Digital CX: How Utilities Can Exceed Customer Expectations
By Mia Papanicaloau

Most people don’t expect a good digital customer experience from their utility providers. While leading retailers, insurers, and banks have all put serious resources into digital customer experience (CX) and reaped the rewards, utilities have been slower off the mark.
While a focus on “keeping the water flowing” has historically served utilities well, customers now expect more from every organization with which they interact. The days when a utility could get away with communicating only at billing time or when a payment is overdue are long gone.
That said, utilities shouldn’t view digital customer communication as a chore that needs to be ticked off a checklist, but as an opportunity to build relationships with customers.
Giving Consumers What They Want
Consumers want hyper-personalized interactions and meaningful experiences that align with their lifestyles. Utilities need to provide services and communications that are relevant to each customer, like telling those who are increasingly environmentally aware how they can help reduce the consumption of resources that affect the environment.
Customers also expect to immediately receive the information they need. When a customer has a question, they expect the answer to be available anytime, anywhere. For utilities, this means being able to provide customers with information as soon as they ask for it, or even providing that information before the customer asks.
That’s because today’s consumers not only expect companies to know a lot about them, but they also expect a certain level of anticipation of their needs. Achieving this requires data and analytics tools that can predict the customer’s future behavior and provide the service or information before the customer is even aware of their need.
Using The Data To Your Advantage
Utilities are actually well-positioned to provide this kind of hyper-personalized communication because of their access to such a wealth of data.
Technologies such as smart meters, for instance, could warn customers with immediate communication of any surges in water usage that might be the result of a leak. Doing this before the customer is presented with a massive bill doesn’t only save them money, it will also improve their overall sentiment towards the utility concerned.
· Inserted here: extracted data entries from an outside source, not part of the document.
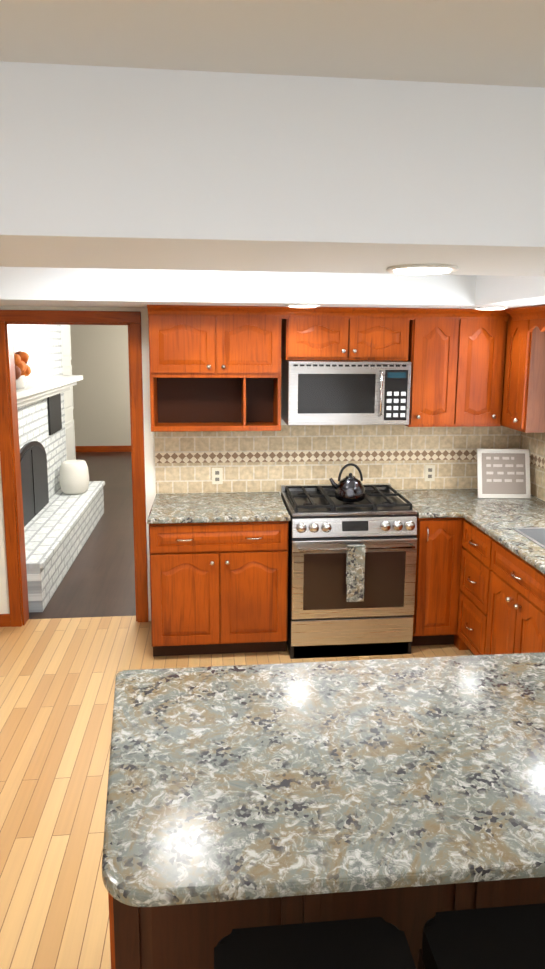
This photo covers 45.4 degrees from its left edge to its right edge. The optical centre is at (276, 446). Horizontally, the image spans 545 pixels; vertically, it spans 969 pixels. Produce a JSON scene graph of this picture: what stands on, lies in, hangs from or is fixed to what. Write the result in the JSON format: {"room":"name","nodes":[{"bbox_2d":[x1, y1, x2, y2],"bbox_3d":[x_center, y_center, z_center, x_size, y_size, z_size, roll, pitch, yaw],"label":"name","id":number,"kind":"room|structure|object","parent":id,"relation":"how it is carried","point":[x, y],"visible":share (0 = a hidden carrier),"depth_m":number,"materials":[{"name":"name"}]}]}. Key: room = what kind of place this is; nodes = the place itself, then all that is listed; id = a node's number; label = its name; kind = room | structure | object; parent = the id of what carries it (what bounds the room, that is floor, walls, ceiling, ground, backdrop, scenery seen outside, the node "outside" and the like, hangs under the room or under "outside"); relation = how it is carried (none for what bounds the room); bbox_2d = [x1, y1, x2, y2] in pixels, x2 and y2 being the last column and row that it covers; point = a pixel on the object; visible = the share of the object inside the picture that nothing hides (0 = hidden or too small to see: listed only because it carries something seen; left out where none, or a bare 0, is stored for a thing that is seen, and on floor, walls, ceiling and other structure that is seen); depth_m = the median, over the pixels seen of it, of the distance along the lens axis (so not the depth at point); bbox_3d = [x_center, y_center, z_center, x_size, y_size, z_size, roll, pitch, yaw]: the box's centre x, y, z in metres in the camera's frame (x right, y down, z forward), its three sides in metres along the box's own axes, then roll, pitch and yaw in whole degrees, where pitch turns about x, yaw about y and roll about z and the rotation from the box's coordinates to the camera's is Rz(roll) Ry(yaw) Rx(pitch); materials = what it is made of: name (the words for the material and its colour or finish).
{"room":"kitchen","nodes":[
{"label":"kitchen","id":0,"kind":"room"},
{"bbox_2d":[70,325,130,445],"bbox_3d":[-2.564,-1.190,11.389,6.480,2.580,0.100,-1,9,-6],"label":"wall","id":1,"kind":"structure","parent":0,"point":[101,389],"depth_m":11.29,"materials":[{"name":"beige paint"}]},
{"bbox_2d":[75,446,130,451],"bbox_3d":[-2.577,0.039,11.527,6.500,0.110,0.015,-1,9,-6],"label":"baseboard","id":2,"kind":"structure","parent":1,"relation":"attached to","point":[102,448],"depth_m":11.47,"materials":[{"name":"brown wood"}]},
{"bbox_2d":[0,452,472,968],"bbox_3d":[-1.698,1.256,4.643,7.050,0.100,14.300,-1,9,-6],"label":"floor","id":3,"kind":"structure","parent":0,"point":[57,681],"depth_m":3.31,"materials":[{"name":"brown wood"}]},
{"bbox_2d":[13,324,104,611],"bbox_3d":[-2.402,-0.244,5.821,1.210,2.478,2.790,-1,9,-6],"label":"fireplace","id":4,"kind":"object","parent":3,"relation":"on","point":[59,525],"visible":0.6,"depth_m":5.93,"materials":[{"name":"brick"}]},
{"bbox_2d":[14,351,30,388],"bbox_3d":[-1.995,-0.613,5.080,0.194,0.303,0.691,-1,9,-6],"label":"mantel decor","id":5,"kind":"object","parent":4,"relation":"on","point":[22,370],"visible":0.56,"depth_m":4.91,"materials":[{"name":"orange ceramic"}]},
{"bbox_2d":[59,460,88,494],"bbox_3d":[-2.108,0.320,6.792,0.300,0.330,0.300,-1,9,-6],"label":"vase","id":6,"kind":"object","parent":4,"relation":"on","point":[74,477],"visible":1,"depth_m":6.68,"materials":[{"name":"white ceramic"}]},
{"bbox_2d":[62,353,68,459],"bbox_3d":[-2.981,-0.573,8.091,0.520,2.400,0.610,-1,9,-6],"label":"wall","id":7,"kind":"structure","parent":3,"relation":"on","point":[63,354],"depth_m":8.50,"materials":[{"name":"white paint"}]},
{"bbox_2d":[61,325,75,459],"bbox_3d":[-3.043,-0.671,8.705,0.520,2.400,0.640,-1,9,-6],"label":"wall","id":8,"kind":"structure","parent":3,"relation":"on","point":[68,394],"depth_m":8.75,"materials":[{"name":"white"}]},
{"bbox_2d":[149,521,287,656],"bbox_3d":[-0.374,0.836,4.241,0.830,0.876,0.618,-1,9,-6],"label":"base cabinet","id":9,"kind":"object","parent":3,"relation":"on","point":[219,588],"depth_m":3.93,"materials":[{"name":"brown wood"}]},
{"bbox_2d":[147,492,290,523],"bbox_3d":[-0.368,0.383,4.156,0.843,0.034,0.643,-1,9,-6],"label":"countertop","id":10,"kind":"structure","parent":9,"relation":"on","point":[238,506],"depth_m":4.05,"materials":[{"name":"stone"}]},
{"bbox_2d":[214,917,415,968],"bbox_3d":[0.089,1.260,1.223,0.428,1.002,0.492,-1,9,-6],"label":"bar stool","id":11,"kind":"object","parent":3,"relation":"on","point":[372,943],"visible":1,"depth_m":1.36,"materials":[{"name":"black leather"}]},
{"bbox_2d":[108,877,544,968],"bbox_3d":[0.784,1.215,1.927,2.430,0.875,0.692,-1,9,-6],"label":"base cabinet","id":12,"kind":"object","parent":3,"relation":"on","point":[187,936],"visible":0.15,"depth_m":1.58,"materials":[{"name":"brown wood"}]},
{"bbox_2d":[102,652,544,906],"bbox_3d":[0.443,0.779,1.722,1.817,0.034,0.870,-1,9,-6],"label":"countertop","id":13,"kind":"structure","parent":12,"relation":"on","point":[239,782],"depth_m":1.55,"materials":[{"name":"stone"}]},
{"bbox_2d":[281,483,416,658],"bbox_3d":[0.443,0.793,4.255,0.766,0.967,0.721,-1,9,-6],"label":"range","id":14,"kind":"object","parent":3,"relation":"on","point":[351,576],"visible":0.92,"depth_m":3.97,"materials":[{"name":"grey metal"}]},
{"bbox_2d":[329,463,365,501],"bbox_3d":[0.439,0.217,4.053,0.229,0.231,0.192,-1,9,-6],"label":"tea kettle","id":15,"kind":"object","parent":14,"relation":"on","point":[349,488],"visible":1,"depth_m":4.00,"materials":[{"name":"grey metal"}]},
{"bbox_2d":[411,517,464,645],"bbox_3d":[0.984,0.823,4.378,0.300,0.876,0.618,-1,9,-6],"label":"base cabinet","id":16,"kind":"object","parent":3,"relation":"on","point":[439,540],"depth_m":4.07,"materials":[{"name":"brown wood"}]},
{"bbox_2d":[418,903,544,968],"bbox_3d":[0.536,1.256,1.268,0.428,1.002,0.492,-1,9,-6],"label":"bar stool","id":17,"kind":"object","parent":3,"relation":"on","point":[508,937],"visible":1,"depth_m":1.39,"materials":[{"name":"black leather"}]},
{"bbox_2d":[454,519,544,654],"bbox_3d":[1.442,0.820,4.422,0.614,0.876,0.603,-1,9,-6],"label":"base cabinet","id":18,"kind":"object","parent":3,"relation":"on","point":[502,601],"depth_m":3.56,"materials":[{"name":"brown wood"}]},
{"bbox_2d":[396,489,544,573],"bbox_3d":[1.425,0.570,3.067,0.936,0.034,3.201,-1,9,-6],"label":"countertop","id":19,"kind":"structure","parent":18,"relation":"on","point":[497,518],"depth_m":3.99,"materials":[{"name":"stone"}]},
{"bbox_2d":[477,449,530,498],"bbox_3d":[1.520,0.183,4.371,0.350,0.323,0.096,0,9,0],"label":"sign","id":20,"kind":"object","parent":19,"relation":"on","point":[503,473],"visible":1,"depth_m":4.37,"materials":[{"name":"beige"}]},
{"bbox_2d":[513,527,544,548],"bbox_3d":[1.542,0.605,3.352,0.382,0.194,0.672,-1,9,-6],"label":"sink basin","id":21,"kind":"object","parent":19,"relation":"in","point":[536,535],"visible":0.35,"depth_m":3.65,"materials":[{"name":"silver metal"}]},
{"bbox_2d":[0,306,543,620],"bbox_3d":[-0.278,0.493,1.000,4.940,2.580,7.100,-1,9,-6],"label":"wall","id":22,"kind":"structure","parent":0,"point":[149,454],"depth_m":4.37,"materials":[{"name":"beige paint"}]},
{"bbox_2d":[0,614,10,626],"bbox_3d":[-2.069,1.206,4.335,0.530,0.090,0.215,-1,9,-6],"label":"baseboard","id":23,"kind":"structure","parent":22,"relation":"attached to","point":[4,620],"depth_m":4.45,"materials":[{"name":"brown wood"}]},
{"bbox_2d":[0,310,148,626],"bbox_3d":[-1.356,0.170,4.402,0.930,2.125,0.140,-1,9,-6],"label":"door frame","id":24,"kind":"structure","parent":22,"relation":"attached to","point":[14,530],"depth_m":4.31,"materials":[{"name":"brown wood"}]},
{"bbox_2d":[147,305,282,380],"bbox_3d":[-0.389,-0.662,4.146,0.810,0.432,0.328,-1,9,-6],"label":"upper cabinet","id":25,"kind":"object","parent":22,"relation":"attached to","point":[215,368],"depth_m":3.99,"materials":[{"name":"brown wood"}]},
{"bbox_2d":[212,468,222,483],"bbox_3d":[-0.405,0.201,4.438,0.072,0.115,0.008,-1,9,-6],"label":"electrical outlet","id":26,"kind":"object","parent":22,"relation":"attached to","point":[217,475],"depth_m":4.44,"materials":[{"name":"beige plastic"}]},
{"bbox_2d":[283,307,350,359],"bbox_3d":[0.239,-0.722,4.201,0.391,0.322,0.328,-1,9,-6],"label":"upper cabinet","id":27,"kind":"object","parent":22,"relation":"attached to","point":[316,333],"depth_m":4.04,"materials":[{"name":"brown wood"}]},
{"bbox_2d":[281,360,410,425],"bbox_3d":[0.436,-0.355,4.218,0.770,0.395,0.430,-1,9,-6],"label":"over-the-range microwave","id":28,"kind":"object","parent":27,"relation":"attached to","point":[344,392],"visible":1,"depth_m":4.05,"materials":[{"name":"silver metal"}]},
{"bbox_2d":[154,425,517,493],"bbox_3d":[0.451,0.079,4.514,2.550,0.462,0.010,-1,9,-6],"label":"tile backsplash","id":29,"kind":"structure","parent":22,"relation":"attached to","point":[398,457],"depth_m":4.49,"materials":[{"name":"beige tile"}]},
{"bbox_2d":[351,307,414,361],"bbox_3d":[0.627,-0.725,4.240,0.390,0.322,0.328,-1,9,-6],"label":"upper cabinet","id":30,"kind":"object","parent":22,"relation":"attached to","point":[379,334],"depth_m":4.08,"materials":[{"name":"brown wood"}]},
{"bbox_2d":[425,465,434,480],"bbox_3d":[1.078,0.187,4.587,0.072,0.115,0.008,-1,9,-6],"label":"electrical outlet","id":31,"kind":"object","parent":22,"relation":"attached to","point":[429,469],"depth_m":4.59,"materials":[{"name":"beige plastic"}]},
{"bbox_2d":[405,308,462,426],"bbox_3d":[0.989,-0.519,4.310,0.300,0.747,0.328,-1,9,-6],"label":"upper cabinet","id":32,"kind":"object","parent":22,"relation":"attached to","point":[437,343],"depth_m":4.15,"materials":[{"name":"brown wood"}]},
{"bbox_2d":[459,309,508,426],"bbox_3d":[1.297,-0.522,4.341,0.319,0.747,0.328,-1,9,-6],"label":"upper cabinet","id":33,"kind":"object","parent":22,"relation":"attached to","point":[481,374],"depth_m":4.18,"materials":[{"name":"brown wood"}]},
{"bbox_2d":[501,305,544,432],"bbox_3d":[1.630,-0.476,4.073,0.288,0.747,0.289,-1,9,-6],"label":"upper cabinet","id":34,"kind":"object","parent":22,"relation":"attached to","point":[523,402],"depth_m":3.97,"materials":[{"name":"brown wood"}]},
{"bbox_2d":[518,431,544,500],"bbox_3d":[1.888,0.320,3.076,0.011,0.462,3.199,-1,9,-6],"label":"tile backsplash","id":35,"kind":"structure","parent":22,"relation":"attached to","point":[535,442],"depth_m":4.40,"materials":[{"name":"beige tile"}]},
{"bbox_2d":[0,0,544,308],"bbox_3d":[-0.270,-0.568,0.830,4.940,0.430,7.100,-1,9,-6],"label":"ceiling","id":36,"kind":"structure","parent":0,"point":[325,153],"depth_m":1.36,"materials":[{"name":"white paint"}]},
{"bbox_2d":[286,304,319,307],"label":"ceiling lights","id":37,"kind":"object","parent":36,"relation":"attached to","point":[289,305],"depth_m":3.74,"materials":[{"name":"white"}]},
{"bbox_2d":[387,264,458,274],"label":"ceiling lights","id":38,"kind":"object","parent":36,"relation":"attached to","point":[419,269],"depth_m":1.83,"materials":[{"name":"white"}]},
{"bbox_2d":[473,307,507,309],"label":"ceiling lights","id":39,"kind":"object","parent":36,"relation":"attached to","point":[477,308],"depth_m":3.86,"materials":[{"name":"white"}]}
]}
Using long-term profiles of their customers, utilities can also provide advice on how to save money by reducing consumption. This is made even easier if the utility happens to know what kind of appliances the customer has, and whether or not they have a swimming pool.
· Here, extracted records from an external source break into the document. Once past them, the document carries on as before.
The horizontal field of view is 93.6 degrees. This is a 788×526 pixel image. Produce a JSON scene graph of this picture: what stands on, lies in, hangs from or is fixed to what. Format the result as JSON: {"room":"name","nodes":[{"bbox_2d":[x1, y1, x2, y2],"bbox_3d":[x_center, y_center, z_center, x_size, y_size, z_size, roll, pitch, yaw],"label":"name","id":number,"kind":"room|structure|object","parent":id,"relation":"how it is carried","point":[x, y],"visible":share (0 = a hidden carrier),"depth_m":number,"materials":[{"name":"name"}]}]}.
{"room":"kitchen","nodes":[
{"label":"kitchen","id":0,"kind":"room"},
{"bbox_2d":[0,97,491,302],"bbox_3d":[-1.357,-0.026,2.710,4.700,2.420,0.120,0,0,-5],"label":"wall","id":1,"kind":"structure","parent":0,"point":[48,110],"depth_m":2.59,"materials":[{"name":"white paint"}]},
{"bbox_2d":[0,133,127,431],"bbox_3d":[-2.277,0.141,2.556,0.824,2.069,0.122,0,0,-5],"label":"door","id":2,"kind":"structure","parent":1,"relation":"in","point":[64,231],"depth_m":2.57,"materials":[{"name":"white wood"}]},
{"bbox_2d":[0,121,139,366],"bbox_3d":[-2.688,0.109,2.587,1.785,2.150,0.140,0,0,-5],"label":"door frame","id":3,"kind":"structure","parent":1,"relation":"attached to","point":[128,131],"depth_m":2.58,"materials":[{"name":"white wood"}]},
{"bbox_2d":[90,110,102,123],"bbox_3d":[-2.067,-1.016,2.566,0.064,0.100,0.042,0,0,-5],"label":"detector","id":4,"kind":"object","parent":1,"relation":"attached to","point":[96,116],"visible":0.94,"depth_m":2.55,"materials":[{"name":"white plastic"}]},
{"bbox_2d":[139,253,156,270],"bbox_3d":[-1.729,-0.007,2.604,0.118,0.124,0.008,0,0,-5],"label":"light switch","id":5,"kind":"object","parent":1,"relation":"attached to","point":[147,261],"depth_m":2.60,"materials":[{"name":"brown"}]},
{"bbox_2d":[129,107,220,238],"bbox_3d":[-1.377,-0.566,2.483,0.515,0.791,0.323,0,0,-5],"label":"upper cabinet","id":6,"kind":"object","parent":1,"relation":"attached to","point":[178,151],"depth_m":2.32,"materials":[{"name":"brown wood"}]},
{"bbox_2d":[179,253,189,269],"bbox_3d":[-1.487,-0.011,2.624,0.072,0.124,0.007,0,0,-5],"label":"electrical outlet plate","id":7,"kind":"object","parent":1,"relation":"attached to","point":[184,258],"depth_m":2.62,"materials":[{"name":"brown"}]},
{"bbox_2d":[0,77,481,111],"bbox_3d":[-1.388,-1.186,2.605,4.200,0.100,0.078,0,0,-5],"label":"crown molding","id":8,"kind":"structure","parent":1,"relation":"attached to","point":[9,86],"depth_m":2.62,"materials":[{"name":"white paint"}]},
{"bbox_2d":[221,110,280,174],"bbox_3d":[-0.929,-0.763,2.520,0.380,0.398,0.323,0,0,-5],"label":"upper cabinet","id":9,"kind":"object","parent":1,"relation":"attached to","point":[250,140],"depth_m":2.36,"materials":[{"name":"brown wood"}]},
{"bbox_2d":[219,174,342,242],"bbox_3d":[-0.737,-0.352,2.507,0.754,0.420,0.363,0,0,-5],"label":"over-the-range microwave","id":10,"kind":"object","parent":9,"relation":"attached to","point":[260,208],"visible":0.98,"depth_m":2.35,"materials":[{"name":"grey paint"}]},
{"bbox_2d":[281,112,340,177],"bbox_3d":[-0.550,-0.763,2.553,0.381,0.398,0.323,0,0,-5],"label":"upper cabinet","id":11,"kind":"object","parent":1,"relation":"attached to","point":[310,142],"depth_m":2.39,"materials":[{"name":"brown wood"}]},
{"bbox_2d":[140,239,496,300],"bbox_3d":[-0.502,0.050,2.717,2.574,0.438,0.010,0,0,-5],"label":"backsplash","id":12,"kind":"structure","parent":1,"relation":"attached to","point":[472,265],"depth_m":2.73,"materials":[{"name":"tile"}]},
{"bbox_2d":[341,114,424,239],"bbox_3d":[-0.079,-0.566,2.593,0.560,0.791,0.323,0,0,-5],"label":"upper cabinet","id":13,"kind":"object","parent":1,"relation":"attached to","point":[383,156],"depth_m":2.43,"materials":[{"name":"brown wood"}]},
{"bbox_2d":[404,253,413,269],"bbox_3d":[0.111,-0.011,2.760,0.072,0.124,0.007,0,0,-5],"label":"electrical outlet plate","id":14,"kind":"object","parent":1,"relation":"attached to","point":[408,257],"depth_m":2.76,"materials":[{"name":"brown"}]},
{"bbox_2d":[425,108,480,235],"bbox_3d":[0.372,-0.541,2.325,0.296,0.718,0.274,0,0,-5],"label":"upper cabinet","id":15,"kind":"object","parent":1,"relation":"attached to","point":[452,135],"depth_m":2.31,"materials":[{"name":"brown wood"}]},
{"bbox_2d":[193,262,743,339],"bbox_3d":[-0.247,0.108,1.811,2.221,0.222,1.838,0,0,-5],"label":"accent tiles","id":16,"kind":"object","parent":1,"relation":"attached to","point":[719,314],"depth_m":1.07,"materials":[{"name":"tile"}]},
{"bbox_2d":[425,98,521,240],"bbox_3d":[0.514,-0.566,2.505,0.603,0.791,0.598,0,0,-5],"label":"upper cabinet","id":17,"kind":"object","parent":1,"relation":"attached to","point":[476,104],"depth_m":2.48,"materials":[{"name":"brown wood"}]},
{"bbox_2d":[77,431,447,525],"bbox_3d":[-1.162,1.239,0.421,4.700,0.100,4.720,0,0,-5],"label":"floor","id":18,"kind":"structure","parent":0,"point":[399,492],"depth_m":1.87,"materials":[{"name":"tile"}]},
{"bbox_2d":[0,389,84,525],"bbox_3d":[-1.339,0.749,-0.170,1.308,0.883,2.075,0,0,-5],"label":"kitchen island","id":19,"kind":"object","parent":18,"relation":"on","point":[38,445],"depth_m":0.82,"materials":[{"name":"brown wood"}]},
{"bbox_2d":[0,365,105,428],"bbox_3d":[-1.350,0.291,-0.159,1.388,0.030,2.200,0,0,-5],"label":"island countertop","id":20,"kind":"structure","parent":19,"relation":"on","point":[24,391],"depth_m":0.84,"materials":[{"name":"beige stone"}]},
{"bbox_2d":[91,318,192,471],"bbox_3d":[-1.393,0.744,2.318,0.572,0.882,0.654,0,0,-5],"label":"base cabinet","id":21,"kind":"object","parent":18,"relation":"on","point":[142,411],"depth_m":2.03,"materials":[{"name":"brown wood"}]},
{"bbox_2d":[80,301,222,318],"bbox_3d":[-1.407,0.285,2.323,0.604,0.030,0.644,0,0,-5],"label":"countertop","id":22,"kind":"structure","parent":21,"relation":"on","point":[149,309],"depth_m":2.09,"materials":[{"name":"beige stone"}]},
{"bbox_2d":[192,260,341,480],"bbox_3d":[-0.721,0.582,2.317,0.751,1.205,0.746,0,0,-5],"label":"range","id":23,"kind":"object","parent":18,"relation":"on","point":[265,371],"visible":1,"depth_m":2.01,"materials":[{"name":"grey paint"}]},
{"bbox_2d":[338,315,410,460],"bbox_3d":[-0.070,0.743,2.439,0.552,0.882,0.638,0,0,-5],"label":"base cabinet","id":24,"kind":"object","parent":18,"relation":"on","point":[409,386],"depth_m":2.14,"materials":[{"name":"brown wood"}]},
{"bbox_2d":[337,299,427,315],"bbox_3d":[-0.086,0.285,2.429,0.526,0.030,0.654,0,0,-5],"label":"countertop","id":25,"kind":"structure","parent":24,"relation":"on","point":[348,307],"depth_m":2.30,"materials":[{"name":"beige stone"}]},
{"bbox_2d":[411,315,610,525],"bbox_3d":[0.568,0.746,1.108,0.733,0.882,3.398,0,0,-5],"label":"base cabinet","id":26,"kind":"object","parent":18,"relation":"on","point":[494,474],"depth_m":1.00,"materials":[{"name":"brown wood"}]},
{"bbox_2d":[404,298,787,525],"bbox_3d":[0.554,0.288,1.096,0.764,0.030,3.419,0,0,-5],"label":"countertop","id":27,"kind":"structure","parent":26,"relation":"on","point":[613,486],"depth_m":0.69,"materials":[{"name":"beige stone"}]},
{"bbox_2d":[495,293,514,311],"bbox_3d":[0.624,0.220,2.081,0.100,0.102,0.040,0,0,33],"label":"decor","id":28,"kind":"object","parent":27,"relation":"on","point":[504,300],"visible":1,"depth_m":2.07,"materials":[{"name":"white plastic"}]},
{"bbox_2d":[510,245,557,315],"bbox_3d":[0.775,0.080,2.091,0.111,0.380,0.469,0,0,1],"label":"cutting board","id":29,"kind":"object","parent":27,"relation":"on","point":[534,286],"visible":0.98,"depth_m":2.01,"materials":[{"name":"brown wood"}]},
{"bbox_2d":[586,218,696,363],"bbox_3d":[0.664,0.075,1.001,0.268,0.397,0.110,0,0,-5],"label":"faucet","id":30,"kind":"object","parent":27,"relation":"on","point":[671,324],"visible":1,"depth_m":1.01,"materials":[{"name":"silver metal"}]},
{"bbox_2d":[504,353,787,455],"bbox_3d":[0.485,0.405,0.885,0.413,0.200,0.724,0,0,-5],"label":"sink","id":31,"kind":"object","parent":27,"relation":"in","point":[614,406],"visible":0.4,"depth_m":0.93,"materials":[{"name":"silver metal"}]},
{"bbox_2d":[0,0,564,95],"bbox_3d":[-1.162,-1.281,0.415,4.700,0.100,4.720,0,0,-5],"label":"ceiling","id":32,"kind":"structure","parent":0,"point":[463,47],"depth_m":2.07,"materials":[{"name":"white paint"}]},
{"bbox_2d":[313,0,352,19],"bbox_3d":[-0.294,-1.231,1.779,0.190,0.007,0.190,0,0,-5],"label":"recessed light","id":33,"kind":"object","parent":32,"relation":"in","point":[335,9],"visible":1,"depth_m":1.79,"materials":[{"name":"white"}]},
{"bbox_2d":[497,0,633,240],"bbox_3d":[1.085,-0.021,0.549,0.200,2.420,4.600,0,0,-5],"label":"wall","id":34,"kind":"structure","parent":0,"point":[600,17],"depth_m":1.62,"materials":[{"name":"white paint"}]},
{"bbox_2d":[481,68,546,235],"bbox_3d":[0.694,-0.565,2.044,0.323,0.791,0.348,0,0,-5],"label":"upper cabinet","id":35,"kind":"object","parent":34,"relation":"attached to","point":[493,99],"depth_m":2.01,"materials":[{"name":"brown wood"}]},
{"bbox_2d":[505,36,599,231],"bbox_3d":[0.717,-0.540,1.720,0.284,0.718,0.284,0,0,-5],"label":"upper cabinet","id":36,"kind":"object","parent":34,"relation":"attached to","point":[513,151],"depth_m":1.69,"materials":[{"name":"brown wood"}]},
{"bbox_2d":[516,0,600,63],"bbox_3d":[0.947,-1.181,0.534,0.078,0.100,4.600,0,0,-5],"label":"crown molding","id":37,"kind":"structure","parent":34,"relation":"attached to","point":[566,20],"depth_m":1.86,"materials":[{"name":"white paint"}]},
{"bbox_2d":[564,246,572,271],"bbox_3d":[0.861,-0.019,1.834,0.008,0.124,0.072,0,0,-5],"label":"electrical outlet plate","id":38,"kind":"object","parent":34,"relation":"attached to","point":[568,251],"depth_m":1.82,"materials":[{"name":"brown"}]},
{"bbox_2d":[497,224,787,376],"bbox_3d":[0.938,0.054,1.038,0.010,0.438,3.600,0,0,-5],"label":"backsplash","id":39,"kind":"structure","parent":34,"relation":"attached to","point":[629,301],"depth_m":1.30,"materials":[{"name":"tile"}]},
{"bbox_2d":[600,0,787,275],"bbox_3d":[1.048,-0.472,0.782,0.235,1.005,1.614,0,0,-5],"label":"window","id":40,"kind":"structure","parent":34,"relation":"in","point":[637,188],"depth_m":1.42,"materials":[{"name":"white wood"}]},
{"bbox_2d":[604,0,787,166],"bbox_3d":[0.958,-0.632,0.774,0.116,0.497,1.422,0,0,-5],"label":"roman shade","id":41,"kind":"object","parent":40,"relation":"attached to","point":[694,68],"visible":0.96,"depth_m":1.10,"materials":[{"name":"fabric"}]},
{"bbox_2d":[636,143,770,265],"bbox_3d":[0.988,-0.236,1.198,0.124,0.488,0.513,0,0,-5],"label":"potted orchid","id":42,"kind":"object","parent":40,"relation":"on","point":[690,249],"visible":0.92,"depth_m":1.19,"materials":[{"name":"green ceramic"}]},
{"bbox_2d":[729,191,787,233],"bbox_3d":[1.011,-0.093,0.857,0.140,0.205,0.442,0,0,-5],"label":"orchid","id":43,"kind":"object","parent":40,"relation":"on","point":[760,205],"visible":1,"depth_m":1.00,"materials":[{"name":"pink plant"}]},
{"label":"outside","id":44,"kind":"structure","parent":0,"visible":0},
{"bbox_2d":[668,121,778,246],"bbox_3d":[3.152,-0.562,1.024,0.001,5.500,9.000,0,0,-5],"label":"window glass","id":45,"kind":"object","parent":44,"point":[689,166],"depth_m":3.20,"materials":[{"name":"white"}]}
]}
The Right Tech On The Right Channel
In order to ensure that utilities have these capabilities, they need to make use of the right technologies. Artificial intelligence (AI) and machine learning (ML), for example, are having a massive impact on the utility space.
AI will not only play a significant role in how utilities manage demand and infrastructure, but it will also help them understand consumer behavior and optimize engagement and communication. AI could be used to create individual offers and services to help utilities retain their most profitable customers, while ML applications could allow utilities to craft rates that maximize their margins while minimizing customer churn.
This kind of hyper-personalized service is most effective when it’s delivered on the channel that customers prefer, whether that is email, text message, app notification, or the customer portal. And channel preference is a moving target as new technologies provide more and more options.
Voice assistants, for instance, are becoming increasingly important. eMarketer.com predicts that 117.7 million Americans will use a voice assistant at least monthly in 2020, an increase of 9.5 percent from the previous year.
Enabling customers to access services via personal assistants such as Siri, Alexa, and Google Home will leapfrog CX expectations. For example, utilities could explore allowing customers to check their bill to date or their account balance by asking Alexa to tell them how much they owe. They could also provide a simple process for customers to pay the amount due via the same channel.
Digital Engagement At Every Step
Whatever technologies utilities adopt, they need to ensure that they consistently engage digitally with their customers, and not just when it’s time for the monthly bill. Importantly, these communications must be relevant, useful, and personal to each individual customer.
By taking this approach, utilities can achieve the kind of CX that players in other industries have benefited from — improving how people perceive them and increasing customer loyalty.
Mia Papanicolaou, COO of Striata, heads up the North, Central and South American operations, providing strategy and direction for both internal teams and clients alike. Papanicolaou is a regular speaker on digital customer communication and improving the customer experience. She started her career in South Africa in the media sector before moving to the electronic messaging space, where she served as business director for email marketing eMessageX. She joined Striata in 2006 as Head of Email Marketing. Papanicolaou moved to the UK as Head of Operations in 2010, after which she transferred to the U.S. in 2013 to take up the post of General Manager of the region.